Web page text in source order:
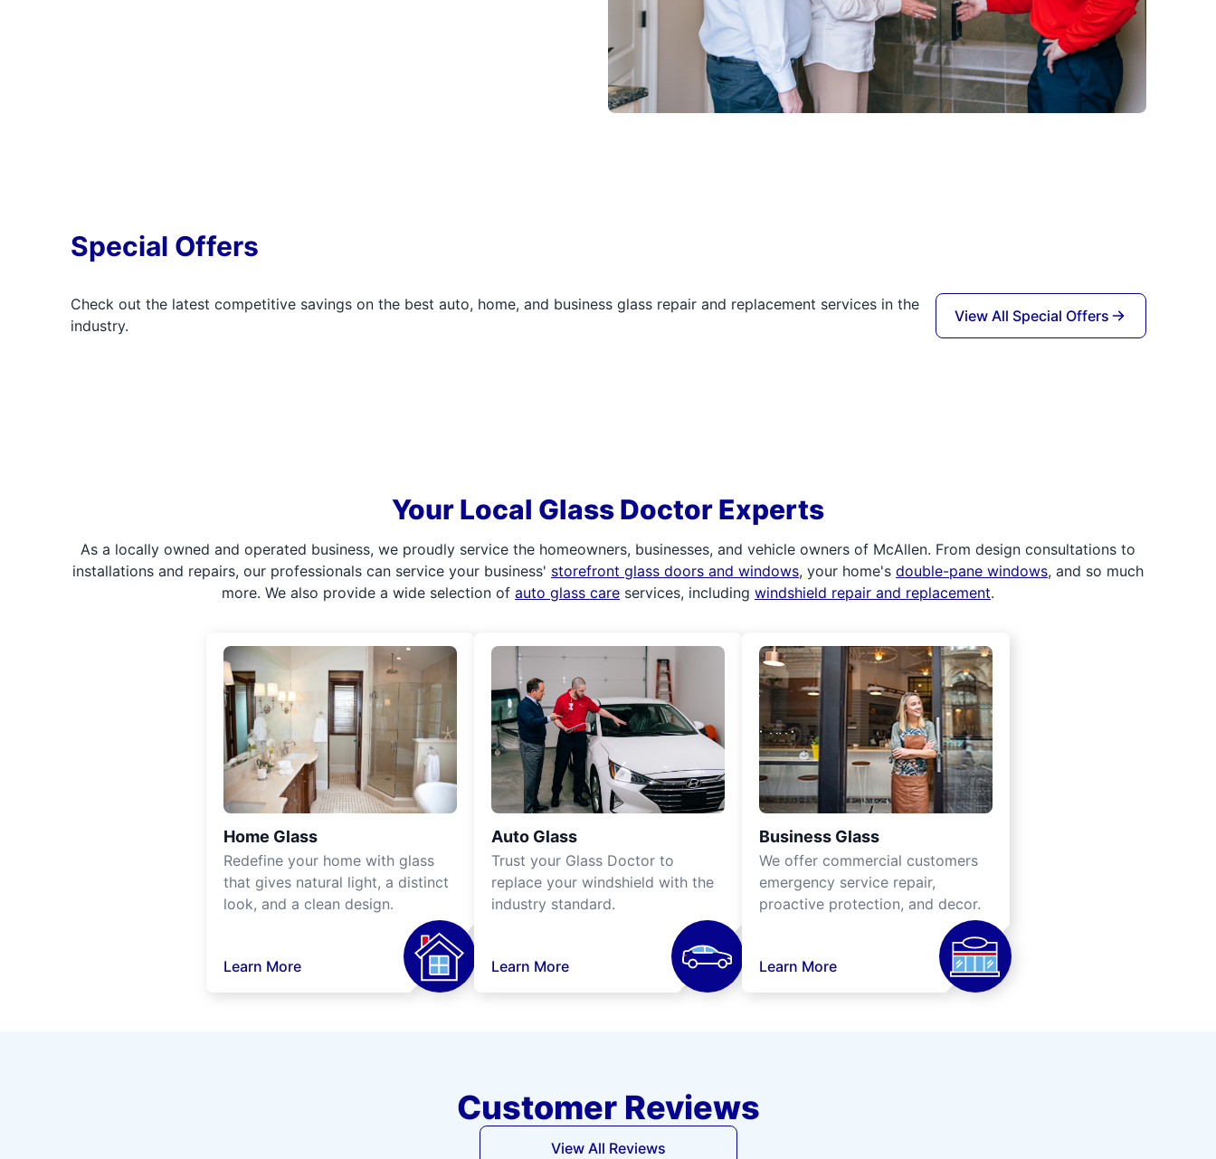
Special Offers
Check out the latest competitive savings on the best auto, home, and business glass repair and replacement services in the
industry.
View All Special Offers
Your Local Glass Doctor Experts
As a locally owned and operated business, we proudly service the homeowners, businesses, and vehicle owners of McAllen. From design consultations to
installations and repairs, our professionals can service your business' storefront glass doors and windows, your home's double-pane windows, and so much
more. We also provide a wide selection of auto glass care services, including windshield repair and replacement.
Home Glass
Redefine your home with glass
that gives natural light, a distinct
look, and a clean design.
Learn More
Auto Glass
Trust your Glass Doctor to
replace your windshield with the
industry standard.
Learn More
Business Glass
We offer commercial customers
emergency service repair,
proactive protection, and decor.
Learn More
Customer Reviews
View All Reviews
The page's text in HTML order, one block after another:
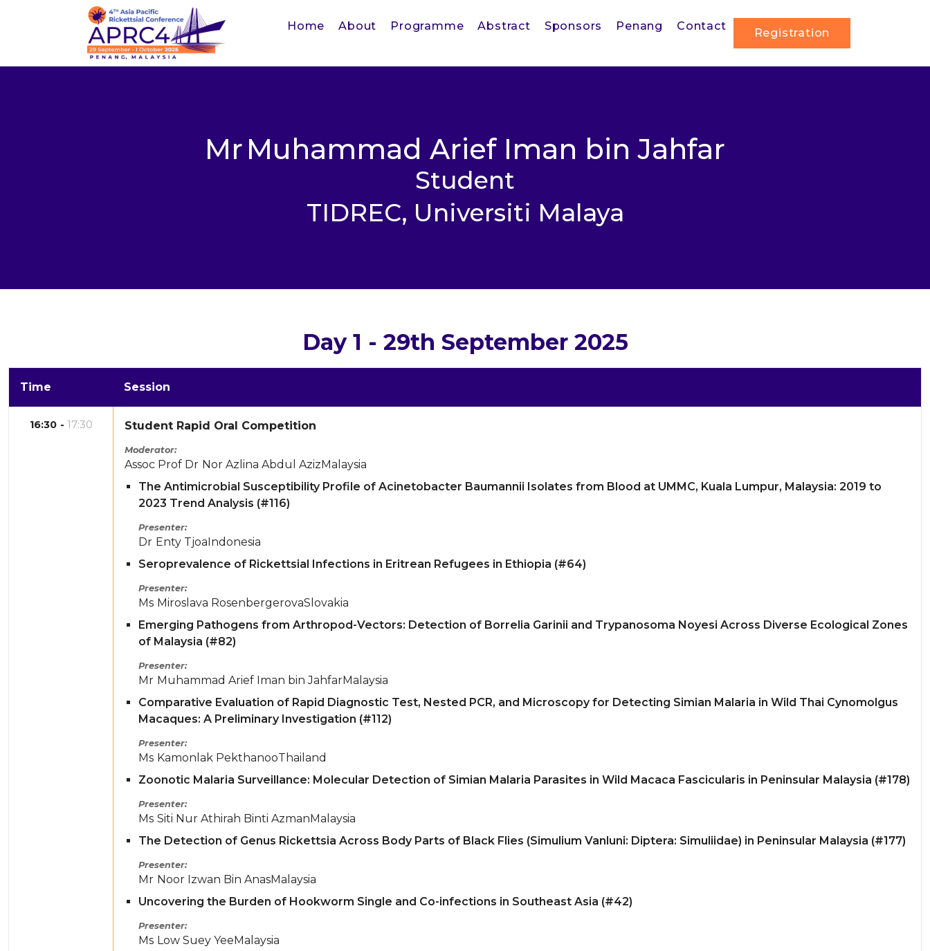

============================================================

● **Task to carry out**:
From the first line of the records down through the line containing "Your Local Glass Doctor Experts", transcribe exactly those lines and no others, both ends kept, pictures dropped.

● **Expected output**:
Web page text in source order:
Special Offers
Check out the latest competitive savings on the best auto, home, and business glass repair and replacement services in the
industry.
View All Special Offers
Your Local Glass Doctor Experts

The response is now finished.